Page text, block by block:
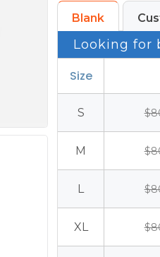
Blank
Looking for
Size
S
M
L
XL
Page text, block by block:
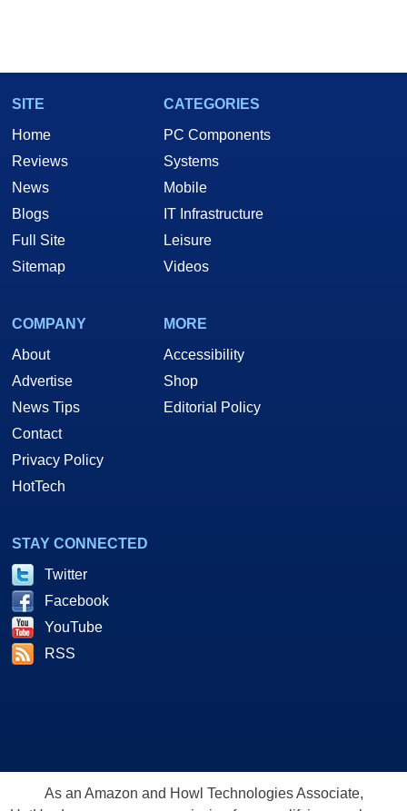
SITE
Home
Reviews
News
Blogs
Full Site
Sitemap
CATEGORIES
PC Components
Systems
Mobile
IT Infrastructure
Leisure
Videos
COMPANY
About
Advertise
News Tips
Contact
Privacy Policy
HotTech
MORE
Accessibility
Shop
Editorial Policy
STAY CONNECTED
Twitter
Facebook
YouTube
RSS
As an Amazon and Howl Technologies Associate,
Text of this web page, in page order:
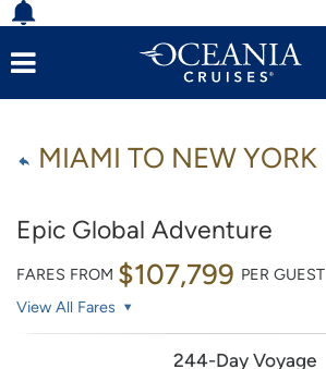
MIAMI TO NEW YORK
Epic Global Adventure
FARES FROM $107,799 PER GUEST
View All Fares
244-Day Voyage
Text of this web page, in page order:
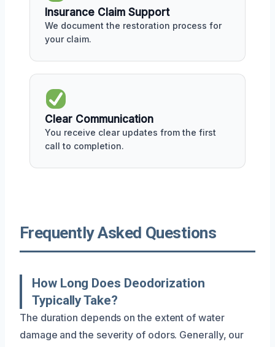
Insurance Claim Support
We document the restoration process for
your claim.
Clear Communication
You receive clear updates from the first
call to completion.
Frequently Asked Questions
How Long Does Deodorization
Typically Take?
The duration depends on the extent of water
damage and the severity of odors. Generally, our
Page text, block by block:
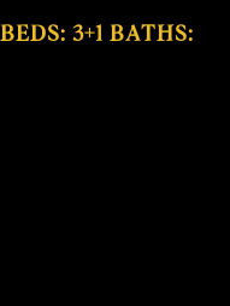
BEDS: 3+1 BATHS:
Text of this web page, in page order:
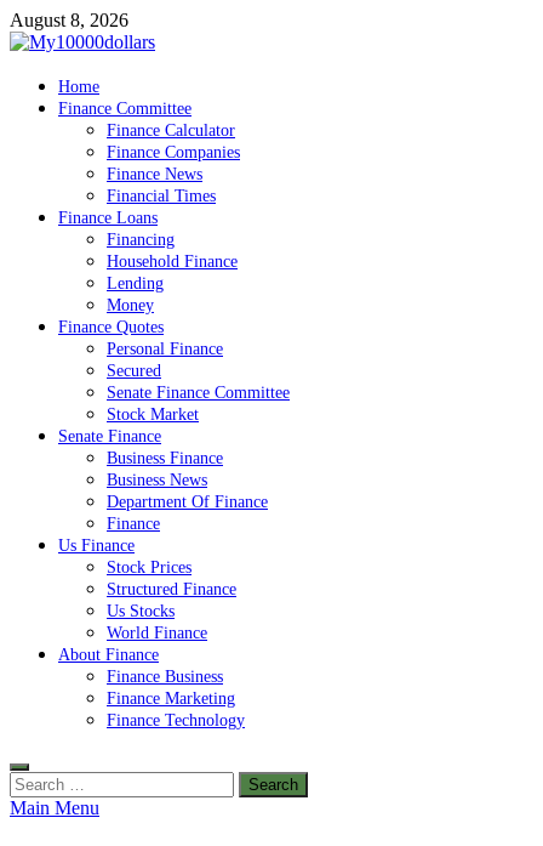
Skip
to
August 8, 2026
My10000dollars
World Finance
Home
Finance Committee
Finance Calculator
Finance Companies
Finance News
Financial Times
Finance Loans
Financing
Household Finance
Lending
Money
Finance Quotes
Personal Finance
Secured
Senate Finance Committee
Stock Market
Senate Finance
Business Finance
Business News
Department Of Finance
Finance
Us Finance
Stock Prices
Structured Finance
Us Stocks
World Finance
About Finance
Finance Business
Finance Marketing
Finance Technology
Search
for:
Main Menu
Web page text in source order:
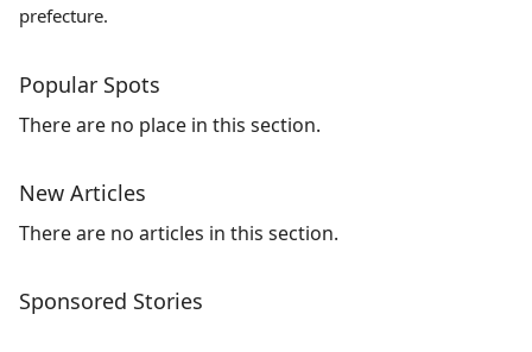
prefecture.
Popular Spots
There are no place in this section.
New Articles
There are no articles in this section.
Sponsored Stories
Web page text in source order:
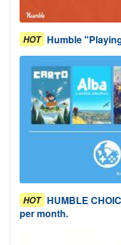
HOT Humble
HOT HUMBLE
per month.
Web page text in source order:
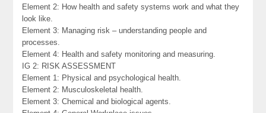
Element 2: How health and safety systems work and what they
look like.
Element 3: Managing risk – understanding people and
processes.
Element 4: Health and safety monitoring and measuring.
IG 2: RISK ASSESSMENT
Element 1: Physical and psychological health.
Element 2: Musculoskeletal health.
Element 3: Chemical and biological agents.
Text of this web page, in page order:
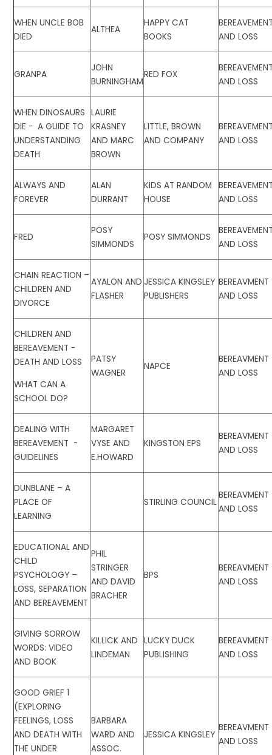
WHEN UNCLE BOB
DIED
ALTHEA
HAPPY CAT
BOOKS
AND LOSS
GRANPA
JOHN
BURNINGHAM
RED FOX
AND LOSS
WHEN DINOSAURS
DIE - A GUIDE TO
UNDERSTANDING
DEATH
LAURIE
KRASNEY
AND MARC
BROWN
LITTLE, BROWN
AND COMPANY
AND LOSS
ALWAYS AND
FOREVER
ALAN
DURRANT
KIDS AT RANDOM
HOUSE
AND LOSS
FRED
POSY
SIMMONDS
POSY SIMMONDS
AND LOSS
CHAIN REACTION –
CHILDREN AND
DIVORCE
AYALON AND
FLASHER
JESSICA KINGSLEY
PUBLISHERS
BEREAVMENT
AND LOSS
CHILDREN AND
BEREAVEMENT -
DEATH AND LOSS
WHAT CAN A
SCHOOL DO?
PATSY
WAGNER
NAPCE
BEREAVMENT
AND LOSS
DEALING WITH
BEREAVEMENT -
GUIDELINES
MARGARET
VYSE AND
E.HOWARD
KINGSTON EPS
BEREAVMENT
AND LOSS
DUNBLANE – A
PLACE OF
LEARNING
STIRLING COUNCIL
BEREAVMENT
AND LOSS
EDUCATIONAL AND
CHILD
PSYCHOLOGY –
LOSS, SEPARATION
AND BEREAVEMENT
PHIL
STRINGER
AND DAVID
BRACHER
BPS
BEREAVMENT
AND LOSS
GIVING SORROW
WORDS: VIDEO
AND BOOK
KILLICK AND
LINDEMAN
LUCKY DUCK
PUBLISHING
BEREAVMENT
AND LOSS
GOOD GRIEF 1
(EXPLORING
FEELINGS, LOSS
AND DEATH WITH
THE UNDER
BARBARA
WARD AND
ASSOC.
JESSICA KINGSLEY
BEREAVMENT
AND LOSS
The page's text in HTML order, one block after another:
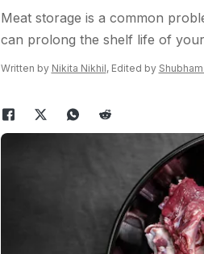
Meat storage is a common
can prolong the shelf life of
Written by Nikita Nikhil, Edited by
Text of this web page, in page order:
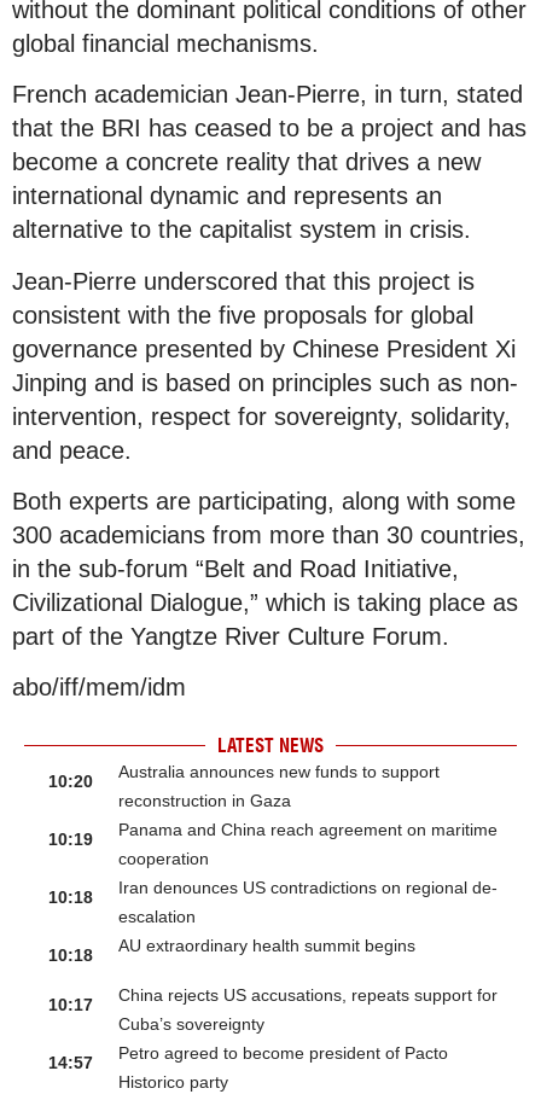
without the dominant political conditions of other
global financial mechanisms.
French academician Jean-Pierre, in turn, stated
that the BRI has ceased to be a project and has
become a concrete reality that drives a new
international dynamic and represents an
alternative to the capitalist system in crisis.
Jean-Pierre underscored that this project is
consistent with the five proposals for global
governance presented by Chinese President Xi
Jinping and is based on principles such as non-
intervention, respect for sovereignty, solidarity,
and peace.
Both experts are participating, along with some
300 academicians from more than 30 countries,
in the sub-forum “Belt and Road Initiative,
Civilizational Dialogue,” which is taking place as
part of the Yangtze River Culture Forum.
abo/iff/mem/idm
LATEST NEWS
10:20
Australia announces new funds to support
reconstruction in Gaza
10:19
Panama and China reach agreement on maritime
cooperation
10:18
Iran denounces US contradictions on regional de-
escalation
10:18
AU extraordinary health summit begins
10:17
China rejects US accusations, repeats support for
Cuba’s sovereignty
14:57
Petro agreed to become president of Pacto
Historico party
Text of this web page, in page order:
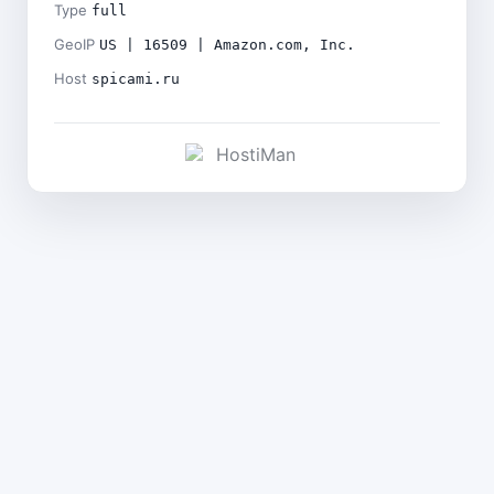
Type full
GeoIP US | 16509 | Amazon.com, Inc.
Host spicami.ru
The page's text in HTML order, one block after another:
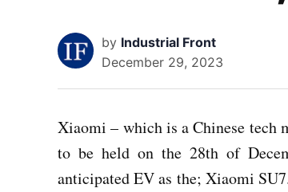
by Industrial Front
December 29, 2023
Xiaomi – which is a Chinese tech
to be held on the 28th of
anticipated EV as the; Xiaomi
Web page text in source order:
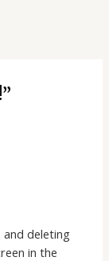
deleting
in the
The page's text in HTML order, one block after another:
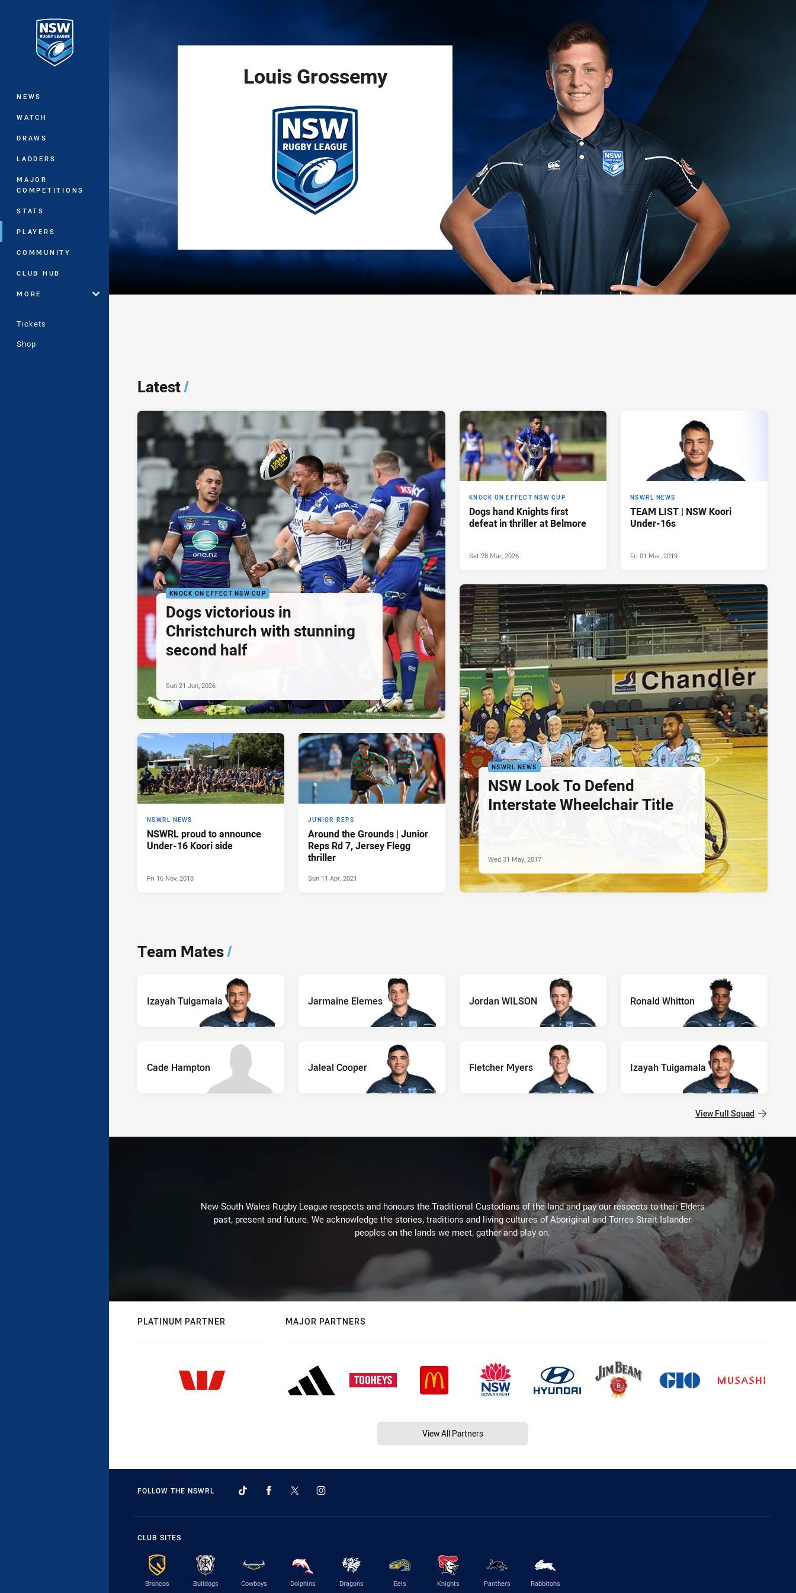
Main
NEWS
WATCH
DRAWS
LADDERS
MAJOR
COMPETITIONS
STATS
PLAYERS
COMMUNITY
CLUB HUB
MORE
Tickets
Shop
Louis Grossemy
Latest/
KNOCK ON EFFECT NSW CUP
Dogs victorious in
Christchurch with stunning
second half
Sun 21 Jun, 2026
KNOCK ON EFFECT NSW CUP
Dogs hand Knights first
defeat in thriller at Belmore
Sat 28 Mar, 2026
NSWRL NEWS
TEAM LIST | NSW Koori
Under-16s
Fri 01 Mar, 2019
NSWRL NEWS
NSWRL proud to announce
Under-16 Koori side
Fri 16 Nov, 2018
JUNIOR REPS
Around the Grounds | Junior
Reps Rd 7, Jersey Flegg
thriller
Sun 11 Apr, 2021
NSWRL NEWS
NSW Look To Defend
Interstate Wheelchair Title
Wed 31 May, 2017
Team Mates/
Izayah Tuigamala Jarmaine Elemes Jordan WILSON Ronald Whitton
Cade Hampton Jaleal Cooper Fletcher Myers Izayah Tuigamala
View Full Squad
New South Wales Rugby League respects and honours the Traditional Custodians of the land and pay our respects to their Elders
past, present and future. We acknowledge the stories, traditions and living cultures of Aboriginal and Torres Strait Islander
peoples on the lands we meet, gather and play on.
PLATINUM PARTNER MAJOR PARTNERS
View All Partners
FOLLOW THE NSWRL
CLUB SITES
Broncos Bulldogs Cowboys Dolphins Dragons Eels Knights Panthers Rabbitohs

--*--

### WORK INSTRUCTION
Once more, please print the whole listing exactly, omitting each image.

### OUTPUT OF THE EXERCISE
Page text, block by block:
Blank
Looking for
Size
S
M
L
XL
Page text, block by block:
SITE
Home
Reviews
News
Blogs
Full Site
Sitemap
CATEGORIES
PC Components
Systems
Mobile
IT Infrastructure
Leisure
Videos
COMPANY
About
Advertise
News Tips
Contact
Privacy Policy
HotTech
MORE
Accessibility
Shop
Editorial Policy
STAY CONNECTED
Twitter
Facebook
YouTube
RSS
As an Amazon and Howl Technologies Associate,
Text of this web page, in page order:
MIAMI TO NEW YORK
Epic Global Adventure
FARES FROM $107,799 PER GUEST
View All Fares
244-Day Voyage
Text of this web page, in page order:
Insurance Claim Support
We document the restoration process for
your claim.
Clear Communication
You receive clear updates from the first
call to completion.
Frequently Asked Questions
How Long Does Deodorization
Typically Take?
The duration depends on the extent of water
damage and the severity of odors. Generally, our
Page text, block by block:
BEDS: 3+1 BATHS:
Text of this web page, in page order:
Skip
to
August 8, 2026
My10000dollars
World Finance
Home
Finance Committee
Finance Calculator
Finance Companies
Finance News
Financial Times
Finance Loans
Financing
Household Finance
Lending
Money
Finance Quotes
Personal Finance
Secured
Senate Finance Committee
Stock Market
Senate Finance
Business Finance
Business News
Department Of Finance
Finance
Us Finance
Stock Prices
Structured Finance
Us Stocks
World Finance
About Finance
Finance Business
Finance Marketing
Finance Technology
Search
for:
Main Menu
Web page text in source order:
prefecture.
Popular Spots
There are no place in this section.
New Articles
There are no articles in this section.
Sponsored Stories
Web page text in source order:
HOT Humble
HOT HUMBLE
per month.
Web page text in source order:
Element 2: How health and safety systems work and what they
look like.
Element 3: Managing risk – understanding people and
processes.
Element 4: Health and safety monitoring and measuring.
IG 2: RISK ASSESSMENT
Element 1: Physical and psychological health.
Element 2: Musculoskeletal health.
Element 3: Chemical and biological agents.
Text of this web page, in page order:
WHEN UNCLE BOB
DIED
ALTHEA
HAPPY CAT
BOOKS
AND LOSS
GRANPA
JOHN
BURNINGHAM
RED FOX
AND LOSS
WHEN DINOSAURS
DIE - A GUIDE TO
UNDERSTANDING
DEATH
LAURIE
KRASNEY
AND MARC
BROWN
LITTLE, BROWN
AND COMPANY
AND LOSS
ALWAYS AND
FOREVER
ALAN
DURRANT
KIDS AT RANDOM
HOUSE
AND LOSS
FRED
POSY
SIMMONDS
POSY SIMMONDS
AND LOSS
CHAIN REACTION –
CHILDREN AND
DIVORCE
AYALON AND
FLASHER
JESSICA KINGSLEY
PUBLISHERS
BEREAVMENT
AND LOSS
CHILDREN AND
BEREAVEMENT -
DEATH AND LOSS
WHAT CAN A
SCHOOL DO?
PATSY
WAGNER
NAPCE
BEREAVMENT
AND LOSS
DEALING WITH
BEREAVEMENT -
GUIDELINES
MARGARET
VYSE AND
E.HOWARD
KINGSTON EPS
BEREAVMENT
AND LOSS
DUNBLANE – A
PLACE OF
LEARNING
STIRLING COUNCIL
BEREAVMENT
AND LOSS
EDUCATIONAL AND
CHILD
PSYCHOLOGY –
LOSS, SEPARATION
AND BEREAVEMENT
PHIL
STRINGER
AND DAVID
BRACHER
BPS
BEREAVMENT
AND LOSS
GIVING SORROW
WORDS: VIDEO
AND BOOK
KILLICK AND
LINDEMAN
LUCKY DUCK
PUBLISHING
BEREAVMENT
AND LOSS
GOOD GRIEF 1
(EXPLORING
FEELINGS, LOSS
AND DEATH WITH
THE UNDER
BARBARA
WARD AND
ASSOC.
JESSICA KINGSLEY
BEREAVMENT
AND LOSS
The page's text in HTML order, one block after another:
Meat storage is a common
can prolong the shelf life of
Written by Nikita Nikhil, Edited by
Text of this web page, in page order:
without the dominant political conditions of other
global financial mechanisms.
French academician Jean-Pierre, in turn, stated
that the BRI has ceased to be a project and has
become a concrete reality that drives a new
international dynamic and represents an
alternative to the capitalist system in crisis.
Jean-Pierre underscored that this project is
consistent with the five proposals for global
governance presented by Chinese President Xi
Jinping and is based on principles such as non-
intervention, respect for sovereignty, solidarity,
and peace.
Both experts are participating, along with some
300 academicians from more than 30 countries,
in the sub-forum “Belt and Road Initiative,
Civilizational Dialogue,” which is taking place as
part of the Yangtze River Culture Forum.
abo/iff/mem/idm
LATEST NEWS
10:20
Australia announces new funds to support
reconstruction in Gaza
10:19
Panama and China reach agreement on maritime
cooperation
10:18
Iran denounces US contradictions on regional de-
escalation
10:18
AU extraordinary health summit begins
10:17
China rejects US accusations, repeats support for
Cuba’s sovereignty
14:57
Petro agreed to become president of Pacto
Historico party
Text of this web page, in page order:
Type full
GeoIP US | 16509 | Amazon.com, Inc.
Host spicami.ru
The page's text in HTML order, one block after another:
by Industrial Front
December 29, 2023
Xiaomi – which is a Chinese tech
to be held on the 28th of
anticipated EV as the; Xiaomi
Web page text in source order:
deleting
in the
The page's text in HTML order, one block after another:
Main
NEWS
WATCH
DRAWS
LADDERS
MAJOR
COMPETITIONS
STATS
PLAYERS
COMMUNITY
CLUB HUB
MORE
Tickets
Shop
Louis Grossemy
Latest/
KNOCK ON EFFECT NSW CUP
Dogs victorious in
Christchurch with stunning
second half
Sun 21 Jun, 2026
KNOCK ON EFFECT NSW CUP
Dogs hand Knights first
defeat in thriller at Belmore
Sat 28 Mar, 2026
NSWRL NEWS
TEAM LIST | NSW Koori
Under-16s
Fri 01 Mar, 2019
NSWRL NEWS
NSWRL proud to announce
Under-16 Koori side
Fri 16 Nov, 2018
JUNIOR REPS
Around the Grounds | Junior
Reps Rd 7, Jersey Flegg
thriller
Sun 11 Apr, 2021
NSWRL NEWS
NSW Look To Defend
Interstate Wheelchair Title
Wed 31 May, 2017
Team Mates/
Izayah Tuigamala Jarmaine Elemes Jordan WILSON Ronald Whitton
Cade Hampton Jaleal Cooper Fletcher Myers Izayah Tuigamala
View Full Squad
New South Wales Rugby League respects and honours the Traditional Custodians of the land and pay our respects to their Elders
past, present and future. We acknowledge the stories, traditions and living cultures of Aboriginal and Torres Strait Islander
peoples on the lands we meet, gather and play on.
PLATINUM PARTNER MAJOR PARTNERS
View All Partners
FOLLOW THE NSWRL
CLUB SITES
Broncos Bulldogs Cowboys Dolphins Dragons Eels Knights Panthers Rabbitohs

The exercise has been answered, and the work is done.